The health system in Fiji is a similar concept to the UK National Health Service, though most prescriptions and services required a small fee. Medical resources were very basic in the peripheries and I found that most services functioned on the goodwill of the Fijian medical professionals. Undiagnosed diabetic complications, poor dental hygiene and tropical infections were predominant. At one point our activities were restricted due to police enforcement of public health restrictions to control a typhoid outbreak.

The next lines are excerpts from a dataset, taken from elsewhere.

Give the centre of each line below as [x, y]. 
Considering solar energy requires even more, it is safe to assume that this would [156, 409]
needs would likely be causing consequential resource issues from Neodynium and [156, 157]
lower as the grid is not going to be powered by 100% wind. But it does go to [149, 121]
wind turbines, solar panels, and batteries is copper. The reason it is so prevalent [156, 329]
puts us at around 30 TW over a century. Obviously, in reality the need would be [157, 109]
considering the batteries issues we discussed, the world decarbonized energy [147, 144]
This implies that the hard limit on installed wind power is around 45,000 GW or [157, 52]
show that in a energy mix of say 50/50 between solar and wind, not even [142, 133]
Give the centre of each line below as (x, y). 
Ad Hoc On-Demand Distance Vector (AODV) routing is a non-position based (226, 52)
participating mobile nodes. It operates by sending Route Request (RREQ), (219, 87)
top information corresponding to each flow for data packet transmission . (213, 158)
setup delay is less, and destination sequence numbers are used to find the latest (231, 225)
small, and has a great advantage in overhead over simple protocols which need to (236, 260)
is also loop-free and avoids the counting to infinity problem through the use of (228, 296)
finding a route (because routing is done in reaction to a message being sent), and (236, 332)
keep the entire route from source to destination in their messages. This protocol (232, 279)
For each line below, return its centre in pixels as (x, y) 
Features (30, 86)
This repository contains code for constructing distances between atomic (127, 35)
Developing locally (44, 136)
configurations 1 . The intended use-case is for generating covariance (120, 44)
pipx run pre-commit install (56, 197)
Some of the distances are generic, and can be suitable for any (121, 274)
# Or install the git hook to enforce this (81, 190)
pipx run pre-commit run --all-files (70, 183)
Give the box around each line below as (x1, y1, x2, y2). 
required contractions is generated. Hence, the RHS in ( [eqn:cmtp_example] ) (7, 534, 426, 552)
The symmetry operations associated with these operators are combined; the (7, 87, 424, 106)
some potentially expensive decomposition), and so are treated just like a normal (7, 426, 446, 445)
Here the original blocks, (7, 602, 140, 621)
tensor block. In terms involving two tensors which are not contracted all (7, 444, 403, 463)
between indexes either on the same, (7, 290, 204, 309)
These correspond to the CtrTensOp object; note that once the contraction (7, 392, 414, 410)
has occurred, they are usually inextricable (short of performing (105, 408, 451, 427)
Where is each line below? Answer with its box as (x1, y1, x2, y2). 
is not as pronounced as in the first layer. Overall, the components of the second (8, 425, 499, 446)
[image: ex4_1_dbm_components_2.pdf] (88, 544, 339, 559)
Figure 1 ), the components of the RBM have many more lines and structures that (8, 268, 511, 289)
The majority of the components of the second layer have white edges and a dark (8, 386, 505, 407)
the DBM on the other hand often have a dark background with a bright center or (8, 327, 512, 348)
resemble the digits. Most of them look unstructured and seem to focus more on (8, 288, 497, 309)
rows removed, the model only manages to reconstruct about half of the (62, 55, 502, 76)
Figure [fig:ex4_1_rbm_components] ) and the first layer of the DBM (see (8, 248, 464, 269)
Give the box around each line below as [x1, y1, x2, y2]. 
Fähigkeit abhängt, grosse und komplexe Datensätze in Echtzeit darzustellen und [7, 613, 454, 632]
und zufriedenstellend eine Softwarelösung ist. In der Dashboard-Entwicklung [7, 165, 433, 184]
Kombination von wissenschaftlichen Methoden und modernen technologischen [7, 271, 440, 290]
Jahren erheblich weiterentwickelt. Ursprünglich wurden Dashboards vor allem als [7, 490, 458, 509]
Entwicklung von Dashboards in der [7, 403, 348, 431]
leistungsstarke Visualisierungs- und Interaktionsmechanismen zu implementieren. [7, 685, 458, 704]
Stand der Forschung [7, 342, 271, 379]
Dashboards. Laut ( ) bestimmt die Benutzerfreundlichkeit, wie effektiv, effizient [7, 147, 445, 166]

The most demanding part of my role was my involvement with the villagers and their perception of medical problems. During my time, I learnt to understand and respect the influence of tradition and religion on their views. However, this was not always an easy ride. I was sought after as I was perceived to have ‘better western medicine’ than the community clinics, and it meant they did not need to spend money on the boat ride. My expedition members were my priority for our limited resources and I often left the village feeling uncomfortable that I may have denied someone a simple solution to a curable ailment. Conversely, I was once approached by a 20 year old man who told me of some visual problems and ‘tears of blood’ after free diving to 30 metres the week before. Other men had told similar stories of losing consciousness after free-diving and this was never met with any concerns!

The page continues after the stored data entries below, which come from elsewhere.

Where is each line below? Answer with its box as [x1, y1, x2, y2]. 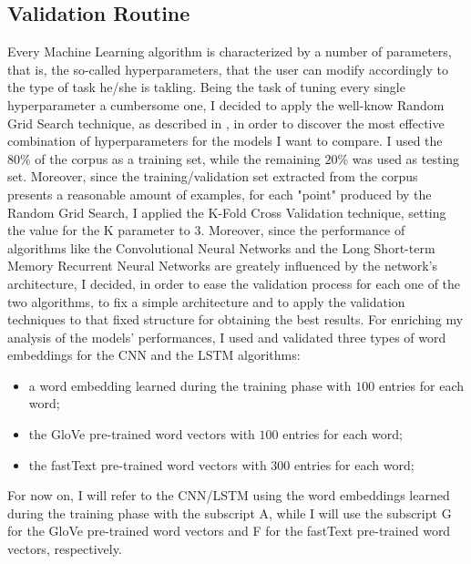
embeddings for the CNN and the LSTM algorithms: [7, 345, 301, 364]
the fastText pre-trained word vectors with [28, 455, 267, 474]
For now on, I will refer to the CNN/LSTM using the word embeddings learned [7, 486, 450, 505]
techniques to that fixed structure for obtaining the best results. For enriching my [7, 310, 464, 329]
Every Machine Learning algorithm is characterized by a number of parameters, [7, 42, 452, 61]
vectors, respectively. [7, 539, 122, 559]
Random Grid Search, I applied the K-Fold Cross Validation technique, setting [7, 202, 446, 221]
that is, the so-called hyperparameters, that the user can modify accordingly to [7, 59, 448, 78]
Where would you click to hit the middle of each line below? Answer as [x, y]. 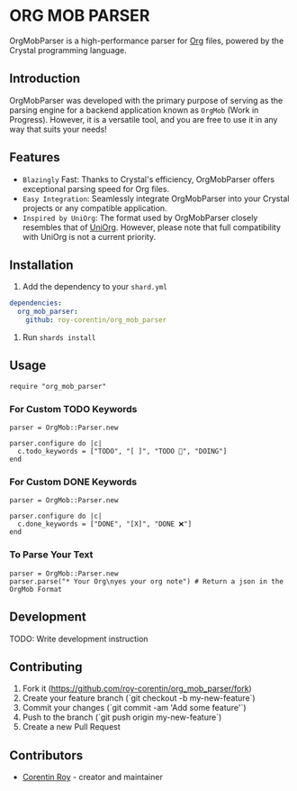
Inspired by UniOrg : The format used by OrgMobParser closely [140, 217]
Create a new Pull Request [72, 727]
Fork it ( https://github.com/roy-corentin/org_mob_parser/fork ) [137, 689]
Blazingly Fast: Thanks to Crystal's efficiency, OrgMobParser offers [148, 179]
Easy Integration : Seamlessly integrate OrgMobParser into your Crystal [156, 198]
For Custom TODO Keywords [73, 409]
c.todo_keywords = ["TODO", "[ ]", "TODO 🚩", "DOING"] [122, 452]
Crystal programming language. [68, 50]
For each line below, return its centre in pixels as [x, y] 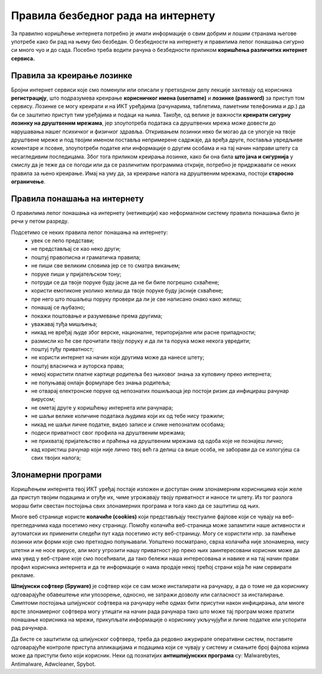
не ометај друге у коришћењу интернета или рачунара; [102, 407]
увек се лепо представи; [63, 241]
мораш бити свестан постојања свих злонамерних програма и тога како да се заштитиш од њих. [136, 506]
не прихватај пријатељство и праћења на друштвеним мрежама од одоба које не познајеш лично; [157, 441]
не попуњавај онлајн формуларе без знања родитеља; [101, 383]
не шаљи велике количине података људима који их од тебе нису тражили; [128, 416]
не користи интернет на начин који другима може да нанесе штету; [118, 358]
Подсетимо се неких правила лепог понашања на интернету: [89, 232]
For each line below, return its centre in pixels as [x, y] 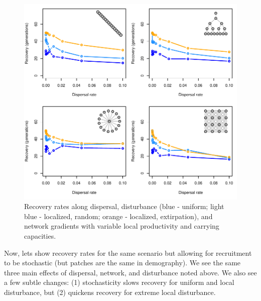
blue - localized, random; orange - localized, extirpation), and [118, 216]
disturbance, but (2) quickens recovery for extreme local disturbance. [110, 292]
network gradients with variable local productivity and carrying [122, 226]
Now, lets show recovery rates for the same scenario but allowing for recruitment [128, 253]
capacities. [40, 236]
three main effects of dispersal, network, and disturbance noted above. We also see [130, 272]
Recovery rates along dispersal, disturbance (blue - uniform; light [124, 206]
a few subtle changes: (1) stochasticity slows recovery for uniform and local [119, 282]
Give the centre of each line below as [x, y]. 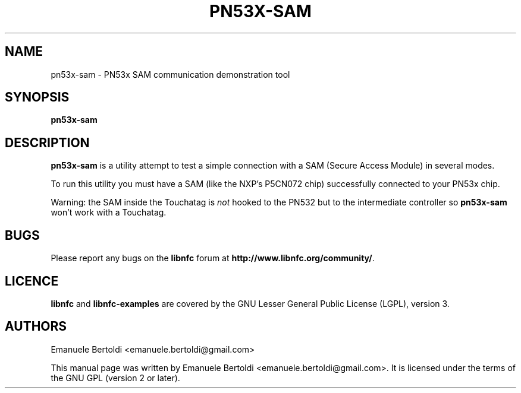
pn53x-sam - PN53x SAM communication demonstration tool [170, 74]
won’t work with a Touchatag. [109, 213]
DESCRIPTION [47, 142]
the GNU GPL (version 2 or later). [115, 378]
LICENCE [32, 281]
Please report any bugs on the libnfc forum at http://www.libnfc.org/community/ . [213, 258]
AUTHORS [36, 327]
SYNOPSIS [37, 97]

The most difficult situation I encountered was when I found myself comforting a lady who had been physically and emotionally abused by her husband. The stoic and male dominant culture was very evident amongst the villagers, and as a female it was challenging to be torn between my personal belief and my non-judgemental medical professional role.

Take the leap

The experiences of my ‘year out’ were invaluable in broadening my perceptions of life and surgery. The skills I gained in leadership and decision-making have also continued to play a strong role in my current training. My advice to any junior doctors who are considering similar opportunities: Take the leap. It will remind you of why you wanted to do medicine all those years ago.

References

South Thames Foundation School Summary of F2 Destinations – August 2009 entry. August 2010. Webpage.

Goldacre MJ, Davidson JM and Lambert TW. Retention in the British National Health Service of medical graduates trained in Britain: cohort studies. BMJ. 2009 Jun 3;338:b1977.